Peak identification method for energy characteristics
Energy is a one-dimensional signal, a segmentation point is located at each trough position, and the peak identification method positions all local minimum values by comparing the sizes of the adjacent points. In the peak identification method, a signal peak A [ m ] is defined as any sample point in a signal, the value of the direct adjacent point is higher than the point, the points are approximate to infinity at the beginning and the end of the array, and no dividing point exists:
A[m-1]≥A[m],A[m+1]≥A[m]
the specific method for identifying the peak is as follows:
(1) defining the rated rotating speed rs (in RPM) of the rotation of the fan blade and the time length t of the input audio; (ii) a
(2) Calculating to obtain a conversion relation prop of the characteristic index and the time index according to the duration t and the length k of the Energy characteristic;
Figure BDA0002275705630000061
(3) obtaining the rated segmentation step length distance of the feature index according to the rated rotating speed rs and the prop;
Figure BDA0002275705630000062
(4) searching the feature vector by using a binary search method, firstly looking up an element in the middle of the array, if the element is a peak, directly returning, otherwise, if the element on the left side is large, recursively processing the left half array, and if the element on the right side is large, processing the right half array until the peak is not searched. Additionally, when the nominal segmentation step distance is set, i.e., the minimum horizontal distance between adjacent peaks is determined, the smaller peaks are removed first until all remaining peaks are satisfied.
Error correction method
Because the set rated segmentation step length distance is based on the rated rotating speed of the fan blade, the rated rotating speed of a higher level is difficult to reach when the blade rotates generally, so the actual number of real segmentation points is often less than the number of segmentation points output in the previous step, and a wrong segmentation post-processing mechanism is added. When wrong division occurs, the value of the corresponding division point in the feature vector is not the position of the trough of the wave; the value of the miscut point is greater than the value of the integral segmentation point. Thus, with this feature, the misclassification determination threshold is set:
mean (Energy [ m ]) + std (Energy [ m ]), where mean represents the mean and std represents the standard deviation;
and removing the segmentation points with the values larger than the misclassification judgment threshold value to obtain the final segmentation point coordinates m'. Finally, the coordinate m' is converted back to the time index according to the conversion relation prop.
Examples of embodiment
Data was collected from a wind field idling fan and two sets of audio signals a and B were used for the experiment. Under the experimental conditions, the rated rotating speed of the blade tip of the fan is 8.5RPM (revolutions per minute), and the audio sampling frequency is 51.2 kHz. In order to verify the segmentation effect, the two fans are subjected to manual audio labeling, and the accurate segmentation point position is determined.

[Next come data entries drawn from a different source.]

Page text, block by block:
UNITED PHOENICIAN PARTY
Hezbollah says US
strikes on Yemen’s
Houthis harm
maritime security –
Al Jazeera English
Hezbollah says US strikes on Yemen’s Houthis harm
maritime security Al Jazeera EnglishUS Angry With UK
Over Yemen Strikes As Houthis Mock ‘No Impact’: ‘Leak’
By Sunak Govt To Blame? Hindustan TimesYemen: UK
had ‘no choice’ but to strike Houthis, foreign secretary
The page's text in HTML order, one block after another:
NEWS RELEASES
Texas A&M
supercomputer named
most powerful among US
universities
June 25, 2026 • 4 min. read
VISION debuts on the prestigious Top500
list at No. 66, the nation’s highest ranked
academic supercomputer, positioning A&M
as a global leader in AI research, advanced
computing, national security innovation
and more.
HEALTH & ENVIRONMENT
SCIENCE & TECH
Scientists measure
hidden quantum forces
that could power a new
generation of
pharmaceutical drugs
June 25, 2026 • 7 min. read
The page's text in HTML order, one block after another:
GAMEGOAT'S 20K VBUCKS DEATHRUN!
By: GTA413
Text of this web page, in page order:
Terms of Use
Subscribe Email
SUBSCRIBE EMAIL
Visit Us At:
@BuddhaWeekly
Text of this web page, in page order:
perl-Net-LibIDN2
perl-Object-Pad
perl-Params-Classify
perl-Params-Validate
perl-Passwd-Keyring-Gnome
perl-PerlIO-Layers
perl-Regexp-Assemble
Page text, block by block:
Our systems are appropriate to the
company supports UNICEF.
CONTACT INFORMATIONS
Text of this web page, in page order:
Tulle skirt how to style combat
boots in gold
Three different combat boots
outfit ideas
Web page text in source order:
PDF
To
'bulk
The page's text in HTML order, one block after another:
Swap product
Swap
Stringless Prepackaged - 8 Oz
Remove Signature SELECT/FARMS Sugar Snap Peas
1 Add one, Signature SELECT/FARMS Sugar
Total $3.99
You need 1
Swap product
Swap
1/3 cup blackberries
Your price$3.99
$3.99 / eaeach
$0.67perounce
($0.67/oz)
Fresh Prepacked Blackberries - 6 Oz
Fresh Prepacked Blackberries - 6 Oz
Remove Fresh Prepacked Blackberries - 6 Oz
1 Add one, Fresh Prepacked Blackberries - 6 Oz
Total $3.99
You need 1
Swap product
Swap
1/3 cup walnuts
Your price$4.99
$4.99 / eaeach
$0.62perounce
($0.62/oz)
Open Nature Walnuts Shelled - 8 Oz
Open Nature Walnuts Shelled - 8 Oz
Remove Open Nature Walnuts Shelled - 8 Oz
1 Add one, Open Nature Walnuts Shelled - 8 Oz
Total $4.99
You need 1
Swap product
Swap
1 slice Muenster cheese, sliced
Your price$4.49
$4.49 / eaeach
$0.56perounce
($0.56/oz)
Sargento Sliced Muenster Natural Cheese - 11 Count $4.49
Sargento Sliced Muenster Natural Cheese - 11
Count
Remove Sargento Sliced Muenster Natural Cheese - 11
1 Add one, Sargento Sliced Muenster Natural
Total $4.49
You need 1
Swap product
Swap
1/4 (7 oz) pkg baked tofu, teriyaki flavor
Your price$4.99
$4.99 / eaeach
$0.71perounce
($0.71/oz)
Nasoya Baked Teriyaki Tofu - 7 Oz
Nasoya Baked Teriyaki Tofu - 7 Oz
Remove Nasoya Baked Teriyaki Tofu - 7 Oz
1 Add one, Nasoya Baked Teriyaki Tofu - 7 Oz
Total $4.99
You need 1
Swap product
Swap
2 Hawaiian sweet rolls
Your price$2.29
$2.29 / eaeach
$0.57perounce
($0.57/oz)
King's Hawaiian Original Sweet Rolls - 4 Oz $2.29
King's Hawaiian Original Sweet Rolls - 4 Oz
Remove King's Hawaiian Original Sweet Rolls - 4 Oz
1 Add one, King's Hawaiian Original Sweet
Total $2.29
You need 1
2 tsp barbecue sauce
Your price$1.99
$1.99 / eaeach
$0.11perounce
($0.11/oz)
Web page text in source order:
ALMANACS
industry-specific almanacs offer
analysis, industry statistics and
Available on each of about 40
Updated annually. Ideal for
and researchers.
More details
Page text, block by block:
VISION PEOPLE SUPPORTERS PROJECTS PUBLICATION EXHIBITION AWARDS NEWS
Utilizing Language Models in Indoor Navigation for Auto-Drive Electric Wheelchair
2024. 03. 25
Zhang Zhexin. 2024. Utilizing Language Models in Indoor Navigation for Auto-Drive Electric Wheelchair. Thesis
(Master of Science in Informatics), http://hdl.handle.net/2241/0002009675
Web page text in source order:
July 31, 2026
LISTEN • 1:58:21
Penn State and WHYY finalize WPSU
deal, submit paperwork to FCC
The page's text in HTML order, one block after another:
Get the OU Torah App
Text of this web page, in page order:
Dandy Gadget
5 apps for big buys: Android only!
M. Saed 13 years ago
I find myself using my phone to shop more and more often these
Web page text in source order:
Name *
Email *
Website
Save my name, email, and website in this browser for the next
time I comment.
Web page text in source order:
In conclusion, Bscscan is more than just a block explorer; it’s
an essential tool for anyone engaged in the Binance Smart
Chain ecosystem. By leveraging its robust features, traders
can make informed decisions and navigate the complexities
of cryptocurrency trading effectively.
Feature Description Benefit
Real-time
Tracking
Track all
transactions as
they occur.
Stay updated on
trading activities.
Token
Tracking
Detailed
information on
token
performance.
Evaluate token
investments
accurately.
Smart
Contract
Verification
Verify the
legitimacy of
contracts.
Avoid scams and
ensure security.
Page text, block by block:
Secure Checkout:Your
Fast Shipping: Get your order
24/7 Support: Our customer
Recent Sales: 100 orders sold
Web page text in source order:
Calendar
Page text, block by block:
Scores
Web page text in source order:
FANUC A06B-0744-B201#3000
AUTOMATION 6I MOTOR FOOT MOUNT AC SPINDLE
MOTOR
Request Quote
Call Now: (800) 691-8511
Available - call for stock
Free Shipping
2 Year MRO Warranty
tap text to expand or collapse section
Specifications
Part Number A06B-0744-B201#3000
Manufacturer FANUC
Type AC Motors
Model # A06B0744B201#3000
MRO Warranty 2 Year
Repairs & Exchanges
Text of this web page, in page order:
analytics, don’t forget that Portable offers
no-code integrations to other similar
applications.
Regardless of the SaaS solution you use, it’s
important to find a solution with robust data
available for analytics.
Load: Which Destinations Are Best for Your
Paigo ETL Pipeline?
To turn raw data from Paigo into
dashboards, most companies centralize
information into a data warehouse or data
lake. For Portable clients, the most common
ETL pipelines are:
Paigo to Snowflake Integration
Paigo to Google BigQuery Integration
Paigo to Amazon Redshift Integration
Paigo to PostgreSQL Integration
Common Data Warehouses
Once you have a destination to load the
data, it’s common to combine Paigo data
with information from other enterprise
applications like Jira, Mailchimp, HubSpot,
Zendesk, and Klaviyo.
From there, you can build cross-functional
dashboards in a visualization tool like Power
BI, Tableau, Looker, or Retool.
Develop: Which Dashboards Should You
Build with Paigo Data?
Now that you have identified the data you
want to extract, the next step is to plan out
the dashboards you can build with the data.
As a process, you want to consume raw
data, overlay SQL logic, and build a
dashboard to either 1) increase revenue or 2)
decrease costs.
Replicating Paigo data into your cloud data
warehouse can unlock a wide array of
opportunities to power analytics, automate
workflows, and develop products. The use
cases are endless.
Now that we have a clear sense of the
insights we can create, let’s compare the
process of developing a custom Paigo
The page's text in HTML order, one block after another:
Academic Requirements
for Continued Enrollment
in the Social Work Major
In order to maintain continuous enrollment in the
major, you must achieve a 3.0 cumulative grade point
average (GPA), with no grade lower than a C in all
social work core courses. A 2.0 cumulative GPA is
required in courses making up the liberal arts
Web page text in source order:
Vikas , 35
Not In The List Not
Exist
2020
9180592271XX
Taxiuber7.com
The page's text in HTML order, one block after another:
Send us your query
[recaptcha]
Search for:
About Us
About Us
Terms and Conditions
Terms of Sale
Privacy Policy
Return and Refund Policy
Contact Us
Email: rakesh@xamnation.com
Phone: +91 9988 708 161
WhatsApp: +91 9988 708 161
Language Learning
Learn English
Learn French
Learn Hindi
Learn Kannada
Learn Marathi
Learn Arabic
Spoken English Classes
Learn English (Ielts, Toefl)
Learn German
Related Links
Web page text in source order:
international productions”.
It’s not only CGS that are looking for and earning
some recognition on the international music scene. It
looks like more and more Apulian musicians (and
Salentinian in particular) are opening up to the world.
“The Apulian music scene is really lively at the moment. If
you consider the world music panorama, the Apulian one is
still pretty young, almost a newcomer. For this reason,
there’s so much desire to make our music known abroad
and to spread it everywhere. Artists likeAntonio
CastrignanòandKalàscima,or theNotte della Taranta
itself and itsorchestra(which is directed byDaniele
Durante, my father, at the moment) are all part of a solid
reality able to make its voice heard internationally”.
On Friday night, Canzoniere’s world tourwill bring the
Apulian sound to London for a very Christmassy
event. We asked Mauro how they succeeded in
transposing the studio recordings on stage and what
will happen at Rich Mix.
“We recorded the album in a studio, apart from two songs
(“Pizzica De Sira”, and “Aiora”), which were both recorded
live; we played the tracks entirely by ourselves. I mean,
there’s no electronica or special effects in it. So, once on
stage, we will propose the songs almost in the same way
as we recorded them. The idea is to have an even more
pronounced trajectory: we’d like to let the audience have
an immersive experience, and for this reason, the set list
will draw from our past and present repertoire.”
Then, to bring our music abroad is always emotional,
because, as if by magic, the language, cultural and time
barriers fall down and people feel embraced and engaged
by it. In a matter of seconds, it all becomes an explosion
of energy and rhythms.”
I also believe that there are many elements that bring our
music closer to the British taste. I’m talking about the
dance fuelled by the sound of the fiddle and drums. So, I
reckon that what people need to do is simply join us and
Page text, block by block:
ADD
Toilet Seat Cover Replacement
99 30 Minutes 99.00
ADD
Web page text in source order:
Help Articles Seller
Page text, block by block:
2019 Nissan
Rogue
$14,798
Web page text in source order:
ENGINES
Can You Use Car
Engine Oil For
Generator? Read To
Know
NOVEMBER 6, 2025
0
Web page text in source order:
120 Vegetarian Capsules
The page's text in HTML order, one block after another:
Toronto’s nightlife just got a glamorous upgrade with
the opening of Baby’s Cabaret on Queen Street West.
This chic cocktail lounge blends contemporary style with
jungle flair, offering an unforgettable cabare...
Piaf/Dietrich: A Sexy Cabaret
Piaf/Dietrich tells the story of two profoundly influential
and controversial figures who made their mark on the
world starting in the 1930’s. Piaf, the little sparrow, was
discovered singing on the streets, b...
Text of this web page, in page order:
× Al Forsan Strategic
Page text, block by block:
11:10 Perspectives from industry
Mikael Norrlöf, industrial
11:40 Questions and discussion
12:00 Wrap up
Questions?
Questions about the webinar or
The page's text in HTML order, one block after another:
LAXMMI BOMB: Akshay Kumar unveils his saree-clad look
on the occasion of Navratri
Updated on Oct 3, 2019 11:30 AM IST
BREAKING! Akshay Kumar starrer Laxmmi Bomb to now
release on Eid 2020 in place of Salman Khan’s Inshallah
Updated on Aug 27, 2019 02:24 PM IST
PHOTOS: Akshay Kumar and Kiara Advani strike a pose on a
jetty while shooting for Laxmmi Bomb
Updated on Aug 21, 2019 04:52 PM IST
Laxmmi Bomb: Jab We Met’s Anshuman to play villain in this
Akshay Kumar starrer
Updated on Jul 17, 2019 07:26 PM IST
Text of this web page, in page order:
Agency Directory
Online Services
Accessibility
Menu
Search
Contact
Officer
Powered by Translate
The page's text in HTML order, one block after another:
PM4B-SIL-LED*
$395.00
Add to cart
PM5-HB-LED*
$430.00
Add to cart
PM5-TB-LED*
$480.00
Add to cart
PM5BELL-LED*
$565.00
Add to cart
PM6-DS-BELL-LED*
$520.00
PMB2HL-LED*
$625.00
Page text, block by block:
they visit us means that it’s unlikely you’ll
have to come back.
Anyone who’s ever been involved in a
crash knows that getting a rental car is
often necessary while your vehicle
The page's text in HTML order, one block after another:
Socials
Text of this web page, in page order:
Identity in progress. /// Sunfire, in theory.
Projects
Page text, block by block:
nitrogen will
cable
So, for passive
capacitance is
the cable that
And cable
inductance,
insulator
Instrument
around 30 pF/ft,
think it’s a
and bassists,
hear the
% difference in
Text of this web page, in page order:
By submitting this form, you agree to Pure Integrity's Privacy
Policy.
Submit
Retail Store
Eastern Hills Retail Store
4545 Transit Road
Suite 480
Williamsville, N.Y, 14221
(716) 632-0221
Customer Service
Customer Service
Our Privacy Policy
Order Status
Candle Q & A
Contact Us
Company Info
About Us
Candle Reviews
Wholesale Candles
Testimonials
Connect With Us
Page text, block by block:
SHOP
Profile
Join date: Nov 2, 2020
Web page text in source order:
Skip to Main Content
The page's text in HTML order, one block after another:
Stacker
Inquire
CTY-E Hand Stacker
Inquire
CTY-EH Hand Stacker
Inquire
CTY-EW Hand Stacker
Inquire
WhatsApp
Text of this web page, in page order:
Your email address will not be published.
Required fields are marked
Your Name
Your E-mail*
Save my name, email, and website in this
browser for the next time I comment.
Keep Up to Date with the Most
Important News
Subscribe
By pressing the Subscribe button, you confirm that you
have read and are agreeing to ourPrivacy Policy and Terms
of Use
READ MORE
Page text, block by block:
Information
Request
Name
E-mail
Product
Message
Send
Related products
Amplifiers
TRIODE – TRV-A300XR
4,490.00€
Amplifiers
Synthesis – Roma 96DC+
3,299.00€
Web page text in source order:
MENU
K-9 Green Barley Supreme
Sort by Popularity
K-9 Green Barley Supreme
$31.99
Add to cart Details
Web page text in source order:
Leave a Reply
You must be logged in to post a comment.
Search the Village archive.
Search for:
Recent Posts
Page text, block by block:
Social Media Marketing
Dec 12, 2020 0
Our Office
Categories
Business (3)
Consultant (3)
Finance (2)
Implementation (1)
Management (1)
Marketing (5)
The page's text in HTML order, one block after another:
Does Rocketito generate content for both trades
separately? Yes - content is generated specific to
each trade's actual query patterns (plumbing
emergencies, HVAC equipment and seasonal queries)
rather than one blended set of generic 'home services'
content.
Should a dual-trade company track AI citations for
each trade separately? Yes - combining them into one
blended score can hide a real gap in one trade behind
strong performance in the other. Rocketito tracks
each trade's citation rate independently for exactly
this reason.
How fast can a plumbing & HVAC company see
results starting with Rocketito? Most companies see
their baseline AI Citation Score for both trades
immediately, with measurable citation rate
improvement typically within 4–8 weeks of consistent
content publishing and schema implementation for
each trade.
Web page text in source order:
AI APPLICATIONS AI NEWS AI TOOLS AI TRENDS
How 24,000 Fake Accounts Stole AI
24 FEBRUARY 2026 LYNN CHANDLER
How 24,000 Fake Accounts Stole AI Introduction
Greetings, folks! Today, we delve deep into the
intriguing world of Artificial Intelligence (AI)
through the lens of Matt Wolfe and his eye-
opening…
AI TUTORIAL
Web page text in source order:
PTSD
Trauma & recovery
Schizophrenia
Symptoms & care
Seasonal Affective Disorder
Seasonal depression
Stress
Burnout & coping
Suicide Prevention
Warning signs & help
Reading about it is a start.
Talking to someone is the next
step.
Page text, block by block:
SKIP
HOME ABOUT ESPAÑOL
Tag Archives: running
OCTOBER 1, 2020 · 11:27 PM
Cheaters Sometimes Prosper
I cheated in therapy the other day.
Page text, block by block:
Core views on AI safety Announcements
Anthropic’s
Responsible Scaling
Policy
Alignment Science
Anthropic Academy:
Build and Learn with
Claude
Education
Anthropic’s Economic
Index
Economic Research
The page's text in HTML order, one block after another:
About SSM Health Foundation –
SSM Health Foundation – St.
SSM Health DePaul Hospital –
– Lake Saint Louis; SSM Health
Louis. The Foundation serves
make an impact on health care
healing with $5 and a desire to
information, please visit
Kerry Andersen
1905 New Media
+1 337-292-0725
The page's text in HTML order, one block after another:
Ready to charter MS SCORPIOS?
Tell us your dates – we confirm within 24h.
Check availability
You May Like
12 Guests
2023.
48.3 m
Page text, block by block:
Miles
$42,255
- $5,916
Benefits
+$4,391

The original audio signal image of audio signal a is shown in fig. 1. The duration of the audio A is 65.53125 seconds, and an obvious regular wind sweeping form cannot be observed in the original audio; obtaining a time-frequency spectrum matrix of A after short-time Fourier transform, obtaining a power spectrum matrix of decibel (dB) unit by conversion according to a conversion method used in the scheme, wherein the dimension of the power spectrum matrix is (4097 multiplied by 3277) under experimental parameters (n _ fft is 8192, n _ overlap is 1024); and obtaining 0.019997329874885564 a conversion relation prop according to the audio time length and the time domain dimension of the power spectrum matrix, and 117.66276753906142 a rated segmentation step distance calculated according to the rated rotating speed and the conversion relation.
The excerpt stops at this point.